(What you have to do): Would you please repeat, word for word, only the lines from the one holding "면적, 소비 전력, 제조" through the one holding "You can also" in the material below, without the pictures?

----

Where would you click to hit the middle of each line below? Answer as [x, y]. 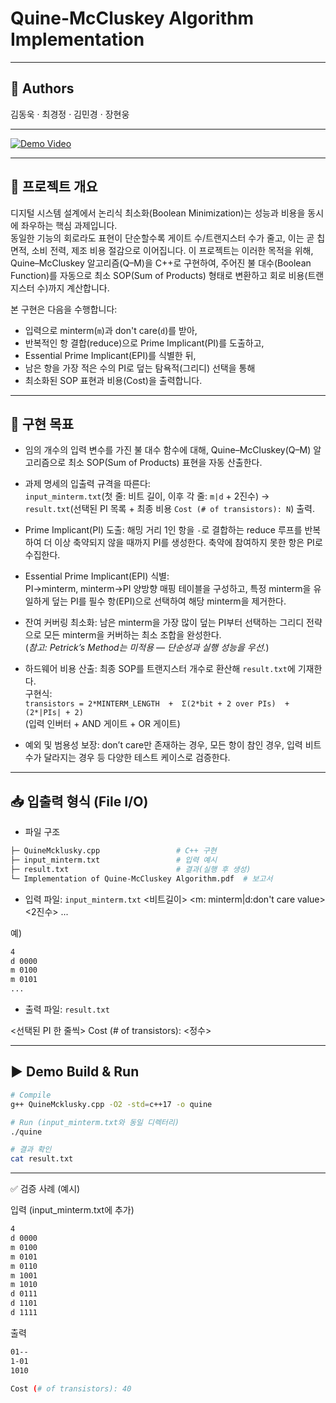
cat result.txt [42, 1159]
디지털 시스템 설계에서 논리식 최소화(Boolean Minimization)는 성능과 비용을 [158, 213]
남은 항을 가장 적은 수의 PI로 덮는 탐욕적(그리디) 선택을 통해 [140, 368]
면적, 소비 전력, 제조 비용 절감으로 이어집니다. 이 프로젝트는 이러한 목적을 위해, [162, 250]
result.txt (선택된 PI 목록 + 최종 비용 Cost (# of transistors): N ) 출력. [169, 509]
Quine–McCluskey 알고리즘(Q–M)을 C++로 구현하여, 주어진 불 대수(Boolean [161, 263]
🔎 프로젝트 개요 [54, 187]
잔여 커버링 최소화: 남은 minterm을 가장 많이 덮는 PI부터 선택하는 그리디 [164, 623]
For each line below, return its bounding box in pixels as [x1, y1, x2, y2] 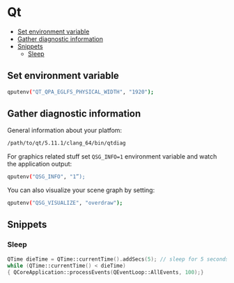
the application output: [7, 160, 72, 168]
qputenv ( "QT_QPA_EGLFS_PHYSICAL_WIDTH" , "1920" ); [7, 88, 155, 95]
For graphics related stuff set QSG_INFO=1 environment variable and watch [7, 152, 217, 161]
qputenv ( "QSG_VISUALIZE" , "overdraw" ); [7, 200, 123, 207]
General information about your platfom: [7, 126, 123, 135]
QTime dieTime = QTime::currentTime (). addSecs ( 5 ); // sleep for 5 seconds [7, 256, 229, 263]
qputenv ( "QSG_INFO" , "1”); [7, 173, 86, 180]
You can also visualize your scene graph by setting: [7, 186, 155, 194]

----

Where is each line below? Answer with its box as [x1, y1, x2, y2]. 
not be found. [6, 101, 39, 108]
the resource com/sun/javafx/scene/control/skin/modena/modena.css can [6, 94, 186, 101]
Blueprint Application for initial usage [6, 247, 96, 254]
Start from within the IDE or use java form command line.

----

(Written answer):
면적, 소비 전력, 제조 비용 절감으로 이어집니다. 이 프로젝트는 이러한 목적을 위해, [162, 250]
result.txt (선택된 PI 목록 + 최종 비용 Cost (# of transistors): N ) 출력. [169, 509]
Quine–McCluskey 알고리즘(Q–M)을 C++로 구현하여, 주어진 불 대수(Boolean [161, 263]
🔎 프로젝트 개요 [54, 187]
잔여 커버링 최소화: 남은 minterm을 가장 많이 덮는 PI부터 선택하는 그리디 [164, 623]
For each line below, return its bounding box in pixels as [x1, y1, x2, y2] 
the application output: [7, 160, 72, 168]
qputenv ( "QT_QPA_EGLFS_PHYSICAL_WIDTH" , "1920" ); [7, 88, 155, 95]
For graphics related stuff set QSG_INFO=1 environment variable and watch [7, 152, 217, 161]
qputenv ( "QSG_VISUALIZE" , "overdraw" ); [7, 200, 123, 207]
General information about your platfom: [7, 126, 123, 135]
QTime dieTime = QTime::currentTime (). addSecs ( 5 ); // sleep for 5 seconds [7, 256, 229, 263]
qputenv ( "QSG_INFO" , "1”); [7, 173, 86, 180]
You can also visualize your scene graph by setting: [7, 186, 155, 194]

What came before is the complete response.